To copy data from or to Azure SQL Database, set the type property of the dataset to AzureSqlTable. The following properties are supported:
Property | Description | Required |
---|---|---|
type | The type property of the dataset must be set to AzureSqlTable. | Yes |
tableName | The name of the table or view in the Azure SQL Database instance that the linked service refers to. | No for source, Yes for sink |
{
"name": "AzureSQLDbDataset",
"properties":
{
"type": "AzureSqlTable",
"linkedServiceName": {
"referenceName": "<Azure SQL Database linked service name>",
"type": "LinkedServiceReference"
},
"typeProperties": {
"tableName": "MyTable"
}
}
}
For a full list of sections and properties available for defining activities, see the Pipelines article. This section provides a list of properties supported by the Azure SQL Database source and sink.

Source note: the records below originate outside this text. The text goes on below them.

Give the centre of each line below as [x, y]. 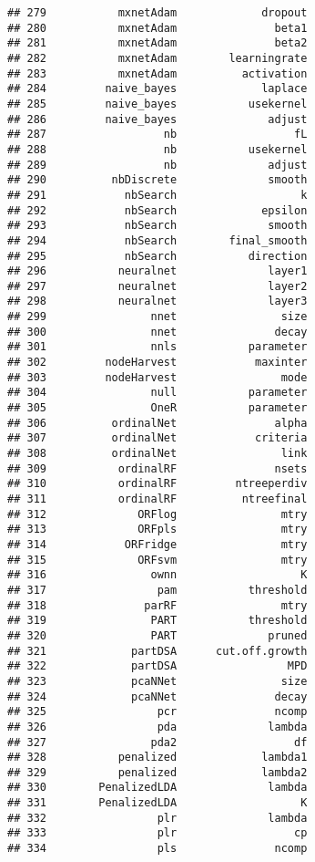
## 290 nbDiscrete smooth [157, 180]
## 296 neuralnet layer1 [157, 271]
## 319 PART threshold [157, 621]
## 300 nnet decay [157, 332]
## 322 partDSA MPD [157, 666]
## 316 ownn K [157, 575]
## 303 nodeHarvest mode [157, 377]
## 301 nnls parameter [157, 347]
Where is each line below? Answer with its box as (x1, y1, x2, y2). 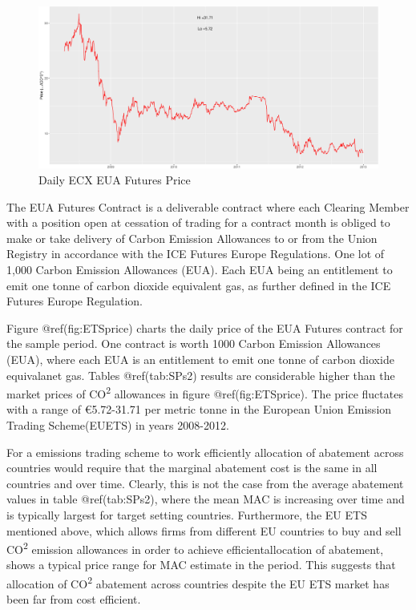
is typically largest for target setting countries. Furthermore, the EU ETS (6, 507, 367, 523)
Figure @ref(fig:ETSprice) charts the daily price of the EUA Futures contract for (6, 319, 403, 336)
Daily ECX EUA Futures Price (38, 172, 191, 188)
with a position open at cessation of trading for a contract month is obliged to (6, 214, 390, 231)
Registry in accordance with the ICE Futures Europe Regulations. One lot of (6, 245, 385, 262)
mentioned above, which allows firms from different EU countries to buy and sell (6, 522, 402, 539)
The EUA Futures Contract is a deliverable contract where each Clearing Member (6, 198, 410, 215)
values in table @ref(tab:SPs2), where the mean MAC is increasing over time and (6, 491, 405, 507)
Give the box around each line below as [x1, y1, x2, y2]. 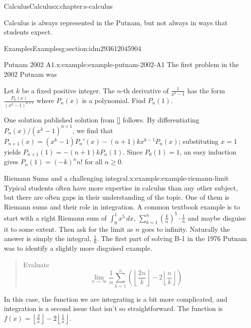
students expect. [4, 27, 53, 37]
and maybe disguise [187, 212, 246, 223]
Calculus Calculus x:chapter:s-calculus [4, 1, 113, 11]
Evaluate [23, 259, 50, 269]
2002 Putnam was [4, 69, 57, 79]
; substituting [179, 136, 219, 146]
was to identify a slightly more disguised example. [4, 243, 152, 253]
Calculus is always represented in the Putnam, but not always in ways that [4, 17, 228, 27]
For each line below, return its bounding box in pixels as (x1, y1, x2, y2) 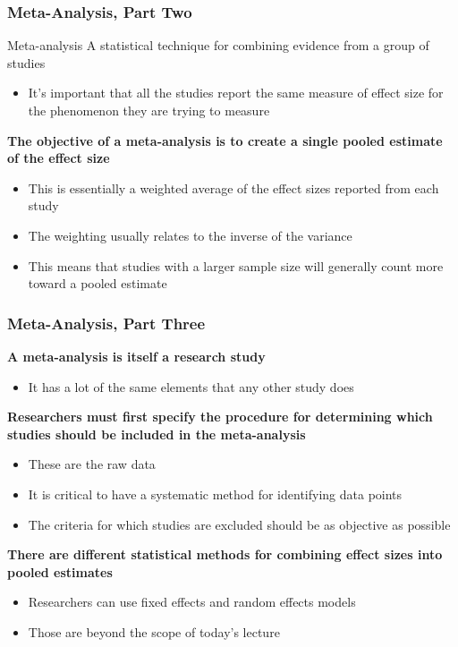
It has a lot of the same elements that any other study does (28, 377, 354, 396)
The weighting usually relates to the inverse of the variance (28, 226, 352, 244)
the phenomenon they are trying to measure (28, 101, 270, 119)
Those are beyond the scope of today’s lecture (28, 622, 280, 641)
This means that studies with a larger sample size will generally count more (28, 256, 444, 275)
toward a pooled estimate (28, 274, 167, 293)
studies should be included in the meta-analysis (7, 424, 306, 443)
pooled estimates (7, 562, 113, 581)
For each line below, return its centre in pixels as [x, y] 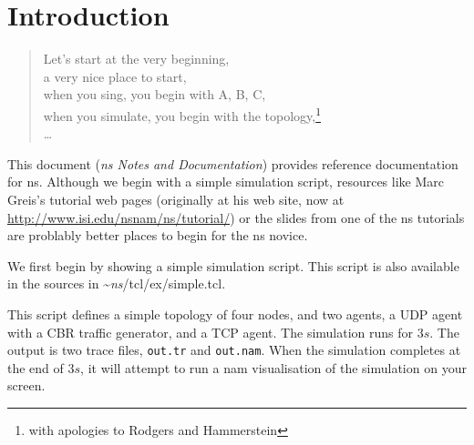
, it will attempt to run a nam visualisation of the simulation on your [273, 367]
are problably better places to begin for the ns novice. [158, 235]
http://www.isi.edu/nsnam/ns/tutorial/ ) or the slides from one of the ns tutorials [236, 217]
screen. [26, 385]
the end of [36, 367]
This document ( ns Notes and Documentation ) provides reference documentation [233, 163]
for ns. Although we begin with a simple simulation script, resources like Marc [226, 182]
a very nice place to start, [115, 76]
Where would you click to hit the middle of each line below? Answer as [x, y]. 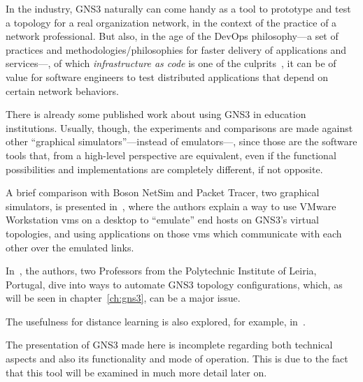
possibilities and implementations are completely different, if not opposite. [164, 169]
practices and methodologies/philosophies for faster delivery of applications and [176, 49]
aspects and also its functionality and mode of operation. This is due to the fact [177, 359]
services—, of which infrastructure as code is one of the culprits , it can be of [171, 63]
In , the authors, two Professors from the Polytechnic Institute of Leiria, [161, 271]
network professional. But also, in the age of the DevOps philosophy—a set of [172, 36]
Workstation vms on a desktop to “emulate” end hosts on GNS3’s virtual [162, 220]
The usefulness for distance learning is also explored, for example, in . [156, 321]
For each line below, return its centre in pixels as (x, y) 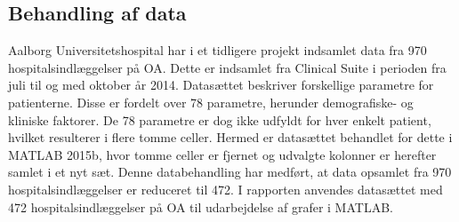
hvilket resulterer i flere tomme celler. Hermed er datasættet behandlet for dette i (230, 137)
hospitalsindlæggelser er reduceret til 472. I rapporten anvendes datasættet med (225, 189)
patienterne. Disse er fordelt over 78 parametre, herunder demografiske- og (211, 102)
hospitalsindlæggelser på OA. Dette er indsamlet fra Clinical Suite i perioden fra (227, 67)
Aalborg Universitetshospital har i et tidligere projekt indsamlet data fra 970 (217, 50)
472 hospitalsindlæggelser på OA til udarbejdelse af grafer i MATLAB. (201, 206)
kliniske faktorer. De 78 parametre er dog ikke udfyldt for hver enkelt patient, (220, 119)
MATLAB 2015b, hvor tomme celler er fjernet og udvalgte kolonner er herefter (222, 154)
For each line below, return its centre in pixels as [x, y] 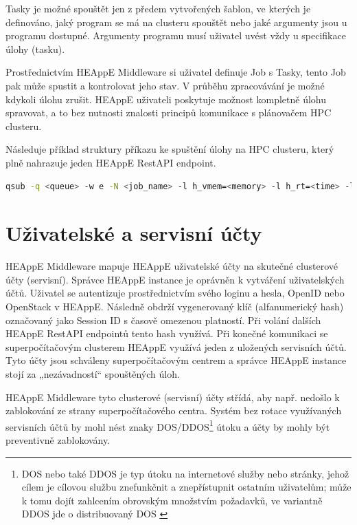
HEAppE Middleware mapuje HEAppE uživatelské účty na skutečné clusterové [172, 266]
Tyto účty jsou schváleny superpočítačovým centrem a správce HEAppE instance [176, 360]
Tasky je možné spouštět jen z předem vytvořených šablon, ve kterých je [158, 8]
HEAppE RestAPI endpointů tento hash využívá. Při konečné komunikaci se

To copy data from Azure SQL Database, set the type property in the Copy Activity source to SqlSource. The following properties are supported in the Copy Activity source section:
Property | Description | Required |
---|---|---|
type | The type property of the Copy Activity source must be set to SqlSource. | Yes |
sqlReaderQuery | Use the custom SQL query to read data. Example: select * from MyTable . |
No |
sqlReaderStoredProcedureName | The name of the stored procedure that reads data from the source table. The last SQL statement must be a SELECT statement in the stored procedure. | No |
storedProcedureParameters | Parameters for the stored procedure. Allowed values are name or value pairs. Names and casing of parameters must match the names and casing of the stored procedure parameters. |
No |
- If the sqlReaderQuery is specified for the SqlSource, Copy Activity runs this query against the Azure SQL Database source to get the data. Or you can specify a stored procedure. Specify sqlReaderStoredProcedureName and storedProcedureParameters if the stored procedure takes parameters.
- If you don't specify either sqlReaderQuery or sqlReaderStoredProcedureName, the columns defined in the structure section of the dataset JSON are used to construct a query.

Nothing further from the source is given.